August 27, 2014

From Lyx/Latex to Word

This is sort of a placeholder post. Busy meeting a deadline, but this should help future Steve and anyone else when you need to turn your Lyx document into a Word document while keeping the format mostly sane. Broken, but sane.
  1. Export as Latex (plain).
  2. Run
    • latex <name of tex file, with or without extension>

  3. Run
    • bibtex <filename>

  4. Run
    • latex <filename>

  5. Run
    • latex <filename>

  6. Try to run
    • htlatex <filename> "html,0,charset=utf-8" "" -dhtml/
      • html: format to output
      • 0: normally chapters go into their own page, putting 0 here forces everything into a single page
      • charset=utf-8: let us be civilised
      • -dhtml/: puts the output files in a html sub-directory. Note that you can't have a space between -d and the html/

  7. If the above fails with something like 'illegal storage address', and you get a warning about text4ht.env not been found, then you need to find where it is in your TeX installation, and:
    • export TEX4HTENV and try again
    • Copy text4ht.env into your working directory
      • This approach also lets you affect locally some export parameters. More on this later...

  8. Open the html to verify correctness. You might object to the poor graphics quality. In this case copy text4ht.env into the working directory if you haven't done so, and then modify it so it uses a high density when converting images.
    • See this tex.stackexchange.com answer for more details
    • In my case, since dvipng was been used, I replaced all instances of
      • -D 96
    • with
      • -D 300

  9. It also helps if you
    • strip away html comments
      • These look like <!-- xxx -->
    • centre aligned image divs
    • remove <hr/> instances

  10. These changes will make the import into Libre/OpenOffice go easier

  11. Open the html file in Libre/OpenOffice

  12. File > Export > ODT

  13. Close html file

  14. Open exported ODT

  15. Edit > Links

  16. Select all links

  17. Break Links

  18. Verify that the ODT file is now much larger!

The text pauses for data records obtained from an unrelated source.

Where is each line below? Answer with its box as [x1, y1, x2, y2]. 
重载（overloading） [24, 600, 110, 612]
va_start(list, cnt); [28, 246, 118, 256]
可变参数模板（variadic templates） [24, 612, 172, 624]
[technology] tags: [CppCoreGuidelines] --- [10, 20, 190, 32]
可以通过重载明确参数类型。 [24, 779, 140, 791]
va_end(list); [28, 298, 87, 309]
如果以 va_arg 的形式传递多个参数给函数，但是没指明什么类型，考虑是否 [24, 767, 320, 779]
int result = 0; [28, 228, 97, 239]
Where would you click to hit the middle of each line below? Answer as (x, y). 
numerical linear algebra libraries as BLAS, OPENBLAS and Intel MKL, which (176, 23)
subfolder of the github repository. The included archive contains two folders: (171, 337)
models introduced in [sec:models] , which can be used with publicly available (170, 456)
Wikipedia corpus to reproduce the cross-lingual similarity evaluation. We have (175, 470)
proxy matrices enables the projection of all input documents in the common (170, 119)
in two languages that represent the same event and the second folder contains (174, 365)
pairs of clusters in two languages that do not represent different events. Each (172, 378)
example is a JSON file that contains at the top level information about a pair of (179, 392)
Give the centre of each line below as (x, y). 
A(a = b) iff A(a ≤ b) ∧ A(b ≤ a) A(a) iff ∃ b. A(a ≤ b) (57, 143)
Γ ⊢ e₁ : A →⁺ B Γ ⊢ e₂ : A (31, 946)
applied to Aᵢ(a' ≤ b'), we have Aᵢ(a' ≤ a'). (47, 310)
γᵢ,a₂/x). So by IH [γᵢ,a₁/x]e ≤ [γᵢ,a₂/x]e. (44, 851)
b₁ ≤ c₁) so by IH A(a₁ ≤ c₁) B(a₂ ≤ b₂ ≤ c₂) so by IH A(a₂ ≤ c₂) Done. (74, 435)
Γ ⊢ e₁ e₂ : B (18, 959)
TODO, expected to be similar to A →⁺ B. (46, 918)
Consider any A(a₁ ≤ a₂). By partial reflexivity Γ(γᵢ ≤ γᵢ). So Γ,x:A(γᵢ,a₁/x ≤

  19. File > Save As > Word 97 (doc)

Phew! To help future visitors, a simple python script to fix up the html as I have described is included at the end of this post. You will need lxml and cssselector installed. Cheers, Steve
#!/usr/bin/env python

from lxml.html import parse, HtmlComment
from lxml import etree

def main(*args):
  if len(args) == 0:
    return 1

  doc = parse(args[0]).getroot()

  body = doc.cssselect('body')[0]

  # replace <hr/> with <br/> to make doc conversion easier
  for hr in body.cssselect('hr'):
    p = hr.getparent()
    p.remove(hr)

    br = etree.Element('br')
    p.append(br)

  # remove comments because for some reason libreoffice opens up 
  # html comments as document comments, slowing things down
  for node in doc.getiterator():
    if isinstance(node, HtmlComment):
      node.getparent().remove(node)

  # centre align all figures
  for div in doc.cssselect('div.figure'):
    div.attrib['style']='text-align:center'

  print etree.tostring(doc, method='html', encoding='utf-8')
if __name__ == '__main__':
  import sys
  sys.exit(main(*sys.argv[1:]))